WT1 activates a glomerular-specific enhancer identified from the human nephrin gene.

The glomerular filtration barrier separates the blood from the urinary space. Nephrin is a transmembrane protein that belongs to the immunoglobulin superfamily and is localized to the slit diaphragms that are a critical component of this filtration barrier. Mutations in the nephrin gene (NPHS1) lead to congenital Finnish nephropathy, whereas alterations in the level of nephrin expression have been identified in a wide range of acquired glomerular diseases.

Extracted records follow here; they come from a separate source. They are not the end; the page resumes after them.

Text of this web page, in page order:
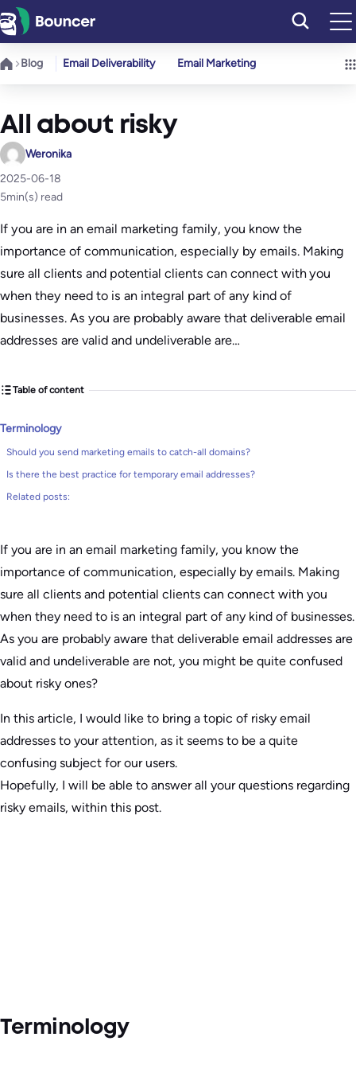
Skip
to
content
Blog Email Deliverability Email Marketing
All about risky
Weronika
2025-06-18
5min(s) read
If you are in an email marketing family, you know the
importance of communication, especially by emails. Making
sure all clients and potential clients can connect with you
when they need to is an integral part of any kind of
businesses. As you are probably aware that deliverable email
addresses are valid and undeliverable are…
Table of content
Terminology
Should you send marketing emails to catch-all domains?
Is there the best practice for temporary email addresses?
Related posts:
If you are in an email marketing family, you know the
importance of communication, especially by emails. Making
sure all clients and potential clients can connect with you
when they need to is an integral part of any kind of businesses.
As you are probably aware that deliverable email addresses are
valid and undeliverable are not, you might be quite confused
about risky ones?
In this article, I would like to bring a topic of risky email
addresses to your attention, as it seems to be a quite
confusing subject for our users.
Hopefully, I will be able to answer all your questions regarding
risky emails, within this post.
Terminology
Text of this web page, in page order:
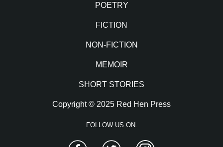
POETRY
FICTION
NON-FICTION
MEMOIR
SHORT STORIES
Copyright © 2025 Red Hen Press
FOLLOW US ON:
Facebook Twitter Instagram
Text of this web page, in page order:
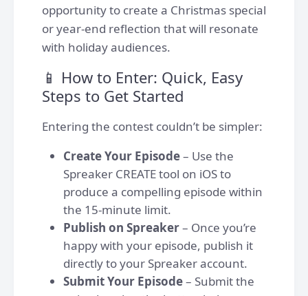
opportunity to create a Christmas special
or year-end reflection that will resonate
with holiday audiences.
📱 How to Enter: Quick, Easy
Steps to Get Started
Entering the contest couldn’t be simpler:
Create Your Episode– Use the
Spreaker CREATE tool on iOS to
produce a compelling episode within
the 15-minute limit.
Publish on Spreaker– Once you’re
happy with your episode, publish it
directly to your Spreaker account.
Submit Your Episode– Submit the
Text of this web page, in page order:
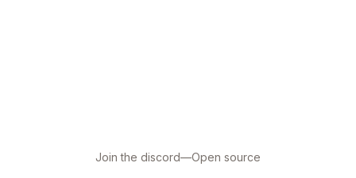
Join the discord—Open source

A 186-bp fragment from the human NPHS1 promoter is capable of directing podocyte-specific expression of a beta-galactosidase transgene when placed in front of a heterologous minimal promoter in transgenic mice. The Wilms tumor suppressor gene (WT1) is a zinc-finger-containing transcription factor that is coexpressed with NPHS1 in differentiated podocytes; gel shift binding assays demonstrate that a recombinant WT1 protein can bind and activate the 186-bp NPHS1 fragment in a sequence-specific manner. Taken together, these results suggest that WT1 may be required for regulation of the NPHS1 gene in vivo.[1]

References

  1. WT1 activates a glomerular-specific enhancer identified from the human nephrin gene. Guo, G., Morrison, D.J., Licht, J.D., Quaggin, S.E. J. Am. Soc. Nephrol. (2004) [Pubmed]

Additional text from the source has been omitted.